I will be analyzing each episode of the final season of Downton Abbey from a worldview perspective. I will be doing them two at a time to make space for my series on “The Expanse.” There will, of course be SPOILERS for each episode, and I will assume readers know about each previous season and episode’s content as well. It will be assumed that readers are familiar with the characters and circumstances. I will not be summarizing the plot of the episode; I will merely interact with the content from a perspective of worldview. BE COURTEOUS AND DO NOT BRING UP LATER EPISODES THAN THE ONE DISCUSSED HERE IN YOUR COMMENTS.
Mr. Carson and Mrs. Hughes got married! The celebration and excitement that surrounds this event is a reflection of reality. Marriage is a good, one God has given to us from the beginning. There is something beautiful about seeing two people come together before God, blessing their marriage in the name of the Triune Lord. It was particularly interesting to see how the Trinitarian blessing was included in this episode, rather than being left out.
Lady Painswick’s offhand remark about being able to call Mrs. Carson Mrs. Hughes still is worth reflecting on: “There is a God!” We so often jokingly say things like this, but I wonder whether a more serious perspective is right. Is God not found in the little things in life as well as the big things? Is not every joy from God?

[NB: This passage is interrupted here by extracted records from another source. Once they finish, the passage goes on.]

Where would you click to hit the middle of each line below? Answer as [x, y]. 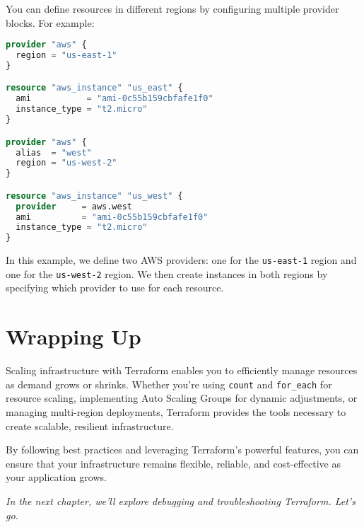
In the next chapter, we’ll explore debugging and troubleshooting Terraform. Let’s [181, 501]
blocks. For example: [50, 22]
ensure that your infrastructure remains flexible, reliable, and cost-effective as [173, 463]
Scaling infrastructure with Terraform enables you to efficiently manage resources [182, 370]
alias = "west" [54, 152]
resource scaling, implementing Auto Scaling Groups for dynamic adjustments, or [182, 398]
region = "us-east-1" [66, 56]
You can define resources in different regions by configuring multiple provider [172, 8]
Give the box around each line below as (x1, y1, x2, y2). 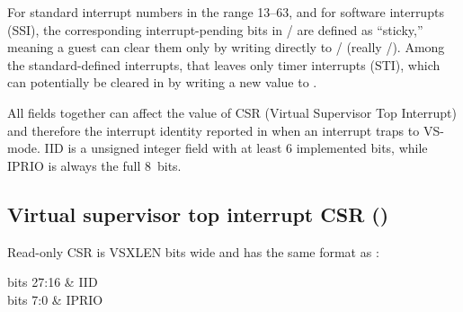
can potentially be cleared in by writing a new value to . (7, 73, 317, 92)
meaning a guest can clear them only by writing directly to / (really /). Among (7, 38, 445, 57)
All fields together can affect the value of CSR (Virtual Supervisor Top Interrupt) (7, 103, 457, 121)
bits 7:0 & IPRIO (7, 290, 103, 308)
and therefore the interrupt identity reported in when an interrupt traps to (7, 120, 420, 139)
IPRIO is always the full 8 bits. (7, 156, 182, 174)
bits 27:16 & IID (7, 272, 98, 291)
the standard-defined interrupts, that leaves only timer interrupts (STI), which (7, 55, 441, 74)
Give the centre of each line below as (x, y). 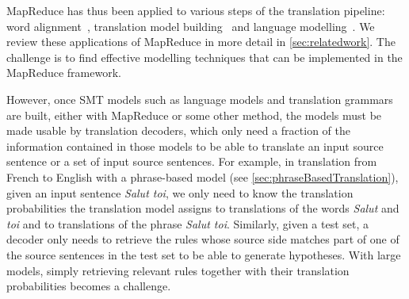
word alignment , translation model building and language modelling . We (191, 26)
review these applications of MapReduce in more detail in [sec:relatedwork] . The (201, 42)
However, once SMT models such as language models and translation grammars (200, 99)
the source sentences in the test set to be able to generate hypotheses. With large (204, 254)
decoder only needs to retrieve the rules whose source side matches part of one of (203, 239)
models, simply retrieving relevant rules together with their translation (178, 270)
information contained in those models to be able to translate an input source (195, 146)
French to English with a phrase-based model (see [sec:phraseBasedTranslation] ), (203, 176)
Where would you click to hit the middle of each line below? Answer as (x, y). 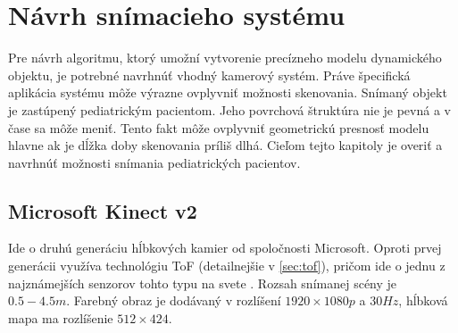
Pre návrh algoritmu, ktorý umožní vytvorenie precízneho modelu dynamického (225, 58)
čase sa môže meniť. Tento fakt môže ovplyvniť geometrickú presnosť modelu (219, 127)
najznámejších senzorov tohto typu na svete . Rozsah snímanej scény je (203, 283)
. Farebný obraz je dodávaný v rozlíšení (174, 300)
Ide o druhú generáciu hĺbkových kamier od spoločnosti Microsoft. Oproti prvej (225, 248)
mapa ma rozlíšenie (61, 317)
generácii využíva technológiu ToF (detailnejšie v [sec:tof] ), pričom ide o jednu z (227, 266)
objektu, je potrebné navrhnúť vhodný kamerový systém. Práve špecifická (209, 75)
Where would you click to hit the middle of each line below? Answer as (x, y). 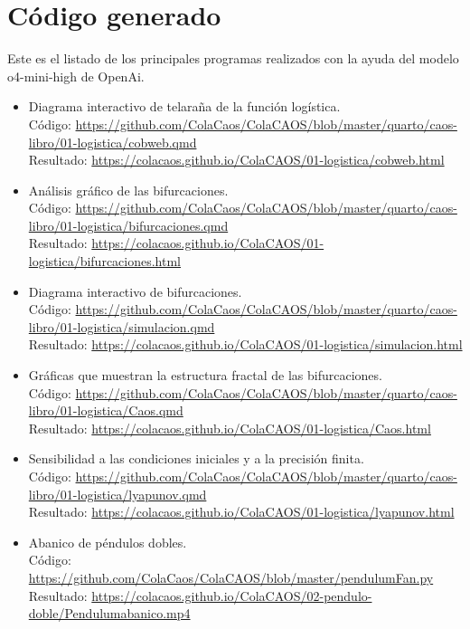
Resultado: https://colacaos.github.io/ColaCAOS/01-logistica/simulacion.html (245, 344)
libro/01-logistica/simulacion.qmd (122, 326)
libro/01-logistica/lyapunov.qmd (117, 494)
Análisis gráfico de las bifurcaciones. (128, 190)
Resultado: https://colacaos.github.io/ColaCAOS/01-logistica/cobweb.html (236, 160)
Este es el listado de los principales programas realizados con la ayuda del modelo (233, 58)
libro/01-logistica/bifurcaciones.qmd (128, 225)
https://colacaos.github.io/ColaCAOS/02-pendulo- (232, 595)
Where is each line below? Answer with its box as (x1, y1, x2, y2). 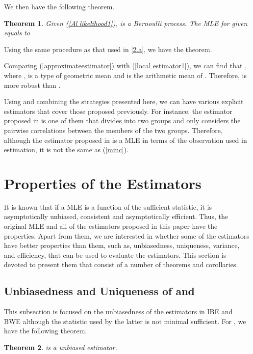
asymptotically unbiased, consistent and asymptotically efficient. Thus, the (4, 211, 228, 221)
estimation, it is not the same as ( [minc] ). (4, 144, 128, 155)
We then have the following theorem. (4, 1, 115, 11)
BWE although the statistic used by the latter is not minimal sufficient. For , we (4, 316, 246, 326)
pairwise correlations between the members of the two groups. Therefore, (4, 125, 223, 135)
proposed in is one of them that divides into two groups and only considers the (4, 115, 241, 126)
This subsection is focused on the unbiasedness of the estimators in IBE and (4, 306, 233, 317)
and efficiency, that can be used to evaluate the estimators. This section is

This is not to say that God will never allow suffering, but it does mean we ought to thank God for even the tiniest blessings.
I’m starting to get quite worried about Thomas, the underbutler. He continues to reject any attempts to be friendly to him, but then turns around and notes to Baxter how he does feel the sometimes cruel remarks and jabs made in his direction. Part of this, of course, is reaping what he has sown. When has he ever done anything to help someone else? I struggle to think of a single instance in which he did so without an ulterior motive. But again, part of what he needs is grace. Baxter, as I noted in the last recap, has been offering that grace to him, but he continues to reject it.
The theme of rejected grace continues in how he has been treating the interview process. He has high hopes for the other positions he is applying to: but each time he is disappointed. He wants to have a position of highest import, like one in bygone years, but these positions are disappearing rapidly. Again, these opportunities are examples of grace towards him, but his own choice is to continue to reject them. I hope this story doesn’t continue to spiral down, because I could see Thomas doing something drastic.